Corpse Party Review
It was just shy of 1am when I finally finished Corpse Party—or, should I say, finished it with an ending I could be satisfied with, versus the one I had received a few hours earlier that left me starting over the game’s final chapter. Having put off a necessary trip to the supermarket in order to correct my prior mistakes, I let the credits play until their end and then rushed out to my car to brave nighttime L.A. for milk and bread.
As I sat there in the driver’s seat, guiding my car along the nearly deserted road that lead to my closest shopping option that was still open, my mind drifted back to the game. I thought about its characters—who they were, what they had experienced, what horrors they had endured in trying (and, for some, failing) to survive what the game had put them through. Or, more precisely, what I had been forced to put them through.
I then realized something—this small wave of panic and despair was welling in my chest, all for some characters in some video game.
While I don’t know the exacts of the mindset of the original creators of Corpse Party—a small group of Japanese grassroot programmers known as Team GrisGris—I can imagine they wanted what so many of us want: To make a video game. Corpse Party was born thanks to RPG Maker, a software tool allowing amateur game designers to try their hand at making their own creations without the need for technical programming knowledge. Two remakes later, Corpse Party still very much looks and feels like a game cobbled together with random bits and pieces of pre-created elements.
In the first hour of the game, I was trying to figure out why XSEED would take a chance on such a project. Everything felt so—so so. Corpse Party introduces us to a who’s who of Japanese anime stereotypes: the kind but shy leading male, the short-haired tomboy girl, the hyper-peppy girl, the serious bespectacled guy, the pretty young teacher, the pigtailed “mystic” girl, the cute younger-sister type, the actual younger sister, and the blond-haired rebel guy.
Cute younger-sister type Mayu is set to move to a different town, so on her last day at Kisaragi Academy, her circle of friends—the bunch mentioned above—stay after school to say their goodbyes. Just as everyone is about to part, pigtailed Ayumi makes a suggestion: Sachiko Ever After. A ritual found on a popular occult site, Ayumi explains that by making a wish to the spirit of Sachiko using a paper doll, the group will be friends forever no matter what happens. Standing in a circle, each person takes a section of the Sachiko doll in their hand, chants an incantation the required number of times, and pulls on the paper to break off their own personal piece.
And thus, we are thrown into Corpse Party, being there as the various characters wake up to find themselves in a strange, decaying school building. At first, we are as confused as they are. What is going on? How did we get here? Why are there bodies of other students strewn everywhere, bloody and beaten and mutilated in a variety of ways?
Uncovering those secrets—and discovering the key to surviving what awaits you in the halls of Heavenly Host Elementary School—plays out in what could best be described as an adventure game. Gameplay is unremarkably basic: Search every room, find an item, figure out where it needs to be used, search for the next means of progression.
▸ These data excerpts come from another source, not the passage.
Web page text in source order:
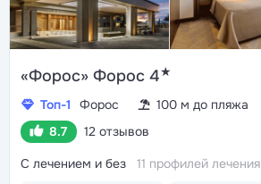
«Форос» Форос 4★
Топ-1 Форос
100 м до пляжа
8.7
12 отзывов
С лечением и без 11 профилей лечения
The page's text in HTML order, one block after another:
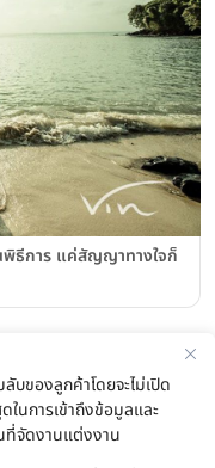
ของลูกค้าโดยจะไม่เปิด
นการเข้าถึงข้อมูลและ
ที่จัดงานแต่งงาน
ธีการ แค่สัญญาทางใจก็
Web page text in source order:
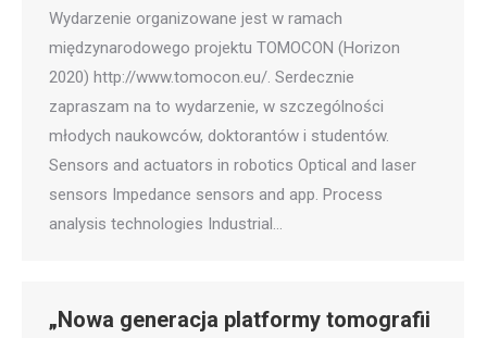
Wydarzenie organizowane jest w ramach
międzynarodowego projektu TOMOCON (Horizon
2020) http://www.tomocon.eu/. Serdecznie
zapraszam na to wydarzenie, w szczególności
młodych naukowców, doktorantów i studentów.
Sensors and actuators in robotics Optical and laser
sensors Impedance sensors and app. Process
analysis technologies Industrial…
„Nowa generacja platformy tomografii

Every now and then, Corpse Party will introduce elements to break that monotony, such as having to accomplish a task in a set amount of time, using two characters to solve a puzzle, or playing cat-and-mouse games with a variety of malicious spirits. On its surface, Corpse Party often feels less like a game, and more like a required level of interaction in order to get from one storyline segment to the next.
That point is where Corpse Party provides its one real level of gameplay challenge—traversing its plot. The path to the game’s ending is a minefield of dead ends, and avoiding them ranges from making the right decision when asked a question to accomplishing specific tasks before performing others. Sometimes, knowing how to not screw up can be totally obscure, but that feeling of uncertainty in your actions and decisions goes perfectly with the game’s themes.
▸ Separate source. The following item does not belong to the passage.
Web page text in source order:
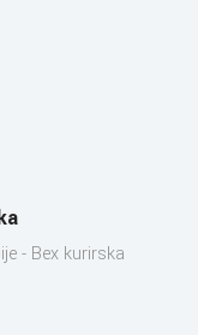
- Bex kurirska
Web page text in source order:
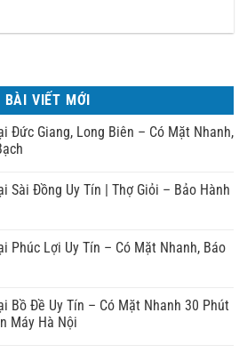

When you’re at that early point in Corpse Party, you’ll no doubt be where I was—playing the game, finding this or that interesting, but expecting the rest of the ride to be little more than uneventful. And then, something happens. Events occur that you weren’t expecting. Characters being to show a depth that betray their initial air of shallowness. The story starts to pick up—and when it does, it smacks you over the head with a shovel, grabs you by the ankles, and drags you kicking and screaming through a nightmarish tale that never lets up.
Those graphics that make Corpse Party look like a budget release from the 16-bit era? You come to have a deep appreciation for them. On one hand, had the game been your typical big-budget high-definition Western release, its gore could have felt like every other game that overloads us with virtual violence. On the other, the simplicity of what you’re seeing on screen helps the developers craft better and more impactful scares via other methods.
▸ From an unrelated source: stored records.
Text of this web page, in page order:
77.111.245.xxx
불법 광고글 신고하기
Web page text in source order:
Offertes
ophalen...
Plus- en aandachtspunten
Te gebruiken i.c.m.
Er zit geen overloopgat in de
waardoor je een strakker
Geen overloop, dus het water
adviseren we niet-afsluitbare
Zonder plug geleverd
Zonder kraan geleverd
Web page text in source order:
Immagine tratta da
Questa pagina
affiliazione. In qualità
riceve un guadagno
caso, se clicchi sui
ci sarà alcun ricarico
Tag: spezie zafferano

Nowhere does Corpse Party excel at this more than its audio. In one of the game’s most memorable scenes, we experience firsthand the brutal murder of three victims. On screen, we are shown very little. Typically, it’s nothing but solid black with a few lines of white text; every now and then, a fullscreen piece of art shows us a first-person view of the killer, looking at us with a sadistic smile on their face. We don’t see the suffering, we hear it—and it’s shockingly brutal. We hear the sound of metal slicing through delicate tissue. It starts as a puncture, and an accompanying scream of pain. But the killer, and the sound, doesn’t stop. They stab the person again. And again. And again. As the blade enters the body over and over, the sound changes—it’s now the sound of flesh and muscle being ground into mush. The screams we heard before continue, but they too have changed. The sound coming from the victim is a desperate gurgle, a mixture of the primal cries of pain and the struggle to avoid suffocating on the blood that now pools in their throat.
The player character bearing witness to all of this begs the killer to stop—and I, as the player, did too. I’ve played a wide array of horror games, from ones that beat us over the head with brutality, to ones which try instead to attack us with mental torture. And yet, in all of my years of playing such titles, little can I remember a time when I felt so emotionally or mentally overwhelmed by what I encountered.
Going into Corpse Party, I never expected to actually be affected by something I’d encounter. Then again, I never expected a lot of things about the game. I never thought I’d become as attached to its characters as I did; I never thought its storyline could be as engrossing as it was; and I certainly never expected such a simple-looking game could provide such a level of unsettling situations. But I did come to love its characters, I did become lost in its story, and I did find myself being legitimately bothered by much of what it presented to me.
Many will no doubt write off Corpse Party before they even play it, and I understand why. Still others will play it, and write it off as a goofy Japanese horror title filled with too much text and too little gameplay–and I understand why on that point as well. For those who do try it, and do come to appreciate what it attempts to do, Corpse Party is an okay game but an utterly fantastic experience—an experience that I consider to be one of the most captivating I’ve had in gaming this year.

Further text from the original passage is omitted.